In June 2002, the FASB issued SFAS 146, Accounting for Costs Associated with Exit or Disposal Activities, which is effective January 1, 2003. SFAS 146 nullifies Emerging Issues Task Force Issue No. 94-3, Liability Recognition for Certain Employee Termination Benefits and Other Costs to Exit an Activity (Including Certain Costs Incurred in a Restructuring). This statement requires that an exit or disposal activity-related cost be recognized when the liability is incurred instead of when an entity commits
10
to an exit plan. The Corporation does not believe that the adoption of SFAS 146 will have a significant impact on its financial position or results of operations.
NOTE 9 SUBSEQUENT EVENTS
On November 11, 2002, the Corporation announced plans to sell its global utilities practice to Wipro, Ltd. for approximately $26 million, as part of the Corporations continuing strategy to reposition for growth. The agreement includes the transfer of customers and intellectual property. The transaction, which is scheduled to close prior to year-end, has been approved by the board of directors of both companies and is subject to customary legal approvals and closing conditions.

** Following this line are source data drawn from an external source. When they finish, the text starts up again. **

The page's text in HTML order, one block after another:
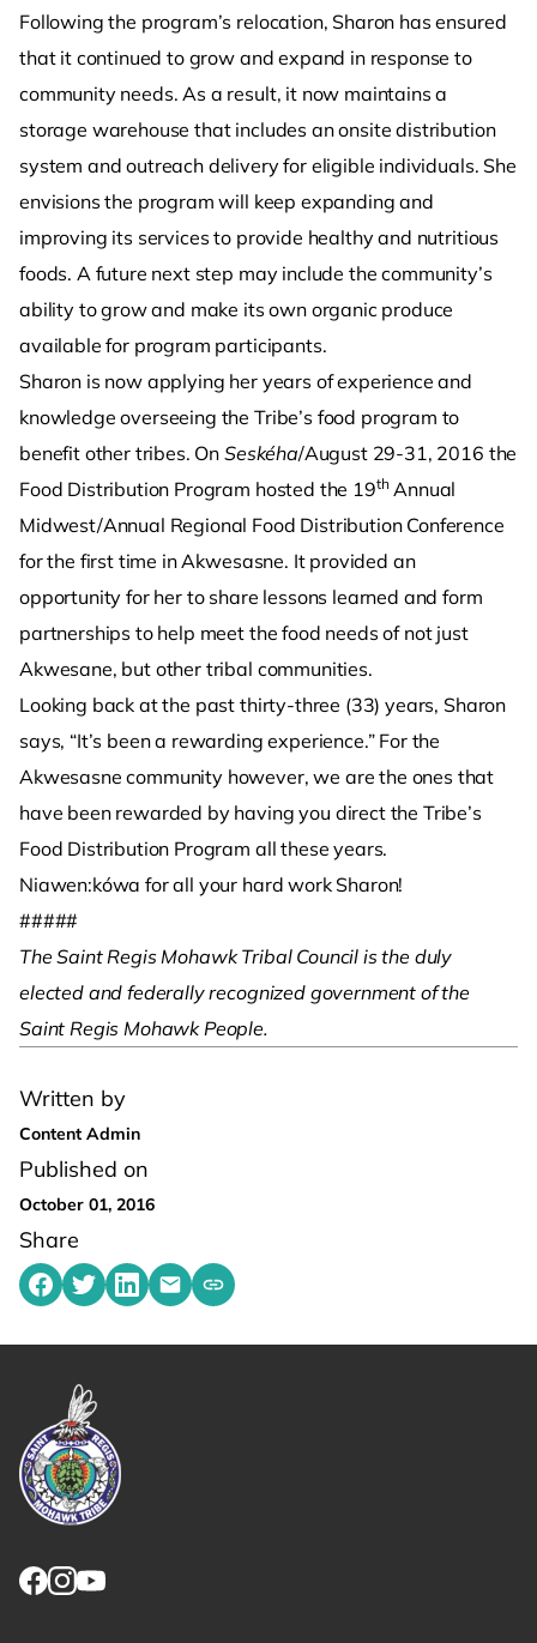
Written by
Content Admin
Published on
October 01, 2016
Share
Share on Facebook
Share on Twitter
Share on LinkedIn
Share by emailing
Copy share link to clipboard
Following the program’s relocation, Sharon has ensured
that it continued to grow and expand in response to
community needs. As a result, it now maintains a
storage warehouse that includes an onsite distribution
system and outreach delivery for eligible individuals. She
envisions the program will keep expanding and
improving its services to provide healthy and nutritious
foods. A future next step may include the community’s
ability to grow and make its own organic produce
available for program participants.
Sharon is now applying her years of experience and
knowledge overseeing the Tribe’s food program to
benefit other tribes. On Seskéha/August 29-31, 2016 the
Food Distribution Program hosted the 19thAnnual
Midwest/Annual Regional Food Distribution Conference
for the first time in Akwesasne. It provided an
opportunity for her to share lessons learned and form
partnerships to help meet the food needs of not just
Akwesane, but other tribal communities.
Looking back at the past thirty-three (33) years, Sharon
says, “It’s been a rewarding experience.” For the
Akwesasne community however, we are the ones that
have been rewarded by having you direct the Tribe’s
Food Distribution Program all these years.
Niawen:kówa for all your hard work Sharon!
#####
The Saint Regis Mohawk Tribal Council is the duly
elected and federally recognized government of the
Saint Regis Mohawk People.
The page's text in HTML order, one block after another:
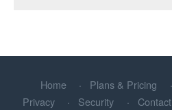
Home Plans & Pricing
Privacy
Security Contact
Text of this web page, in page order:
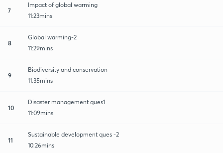
7
Impact of global warming
11:23mins
8
Global warming-2
11:29mins
9
Biodiversity and conservation
11:35mins
10
Disaster management ques1
11:09mins
11
Sustainable development ques -2
10:26mins
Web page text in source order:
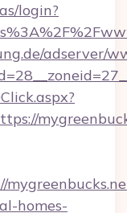
login?
adserver/
homes-
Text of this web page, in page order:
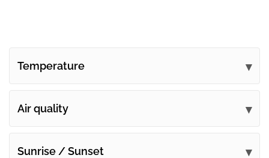
Temperature
Air quality
Sunrise / Sunset
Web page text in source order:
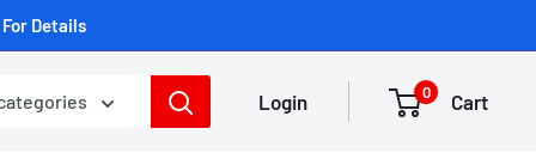
Details
Login 0 Cart
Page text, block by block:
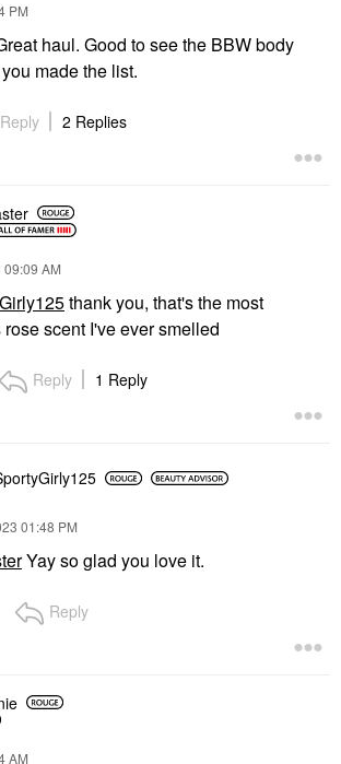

On November 13, 2002, the Corporation replaced its former $120 million multi-currency bank credit facility with a new $160 million three year multi-currency bank credit agreement that expires on November 13, 2005. The new credit facility is available for general corporate purposes and the Corporation presently has no outstanding borrowings under the facility. The Corporation and certain subsidiaries may borrow funds under the new revolving credit agreement in the approved currencies, subject to certain minimum amounts per borrowing. Interest on such borrowings generally ranges from LIBOR plus 112.5 basis points to 175.0 basis points, depending on the debt-to-EBITDA ratio, as defined in the agreement. The Corporation is required to pay a facility fee ranging from 50 to 65 basis points per annum on the total facility based on the debt-to-EBITDA ratio. The new revolving credit agreement includes covenants relating to the maintenance of certain financial ratios, and may impose restrictions on our ability to pay dividends or make acquisitions, divestitures and investments.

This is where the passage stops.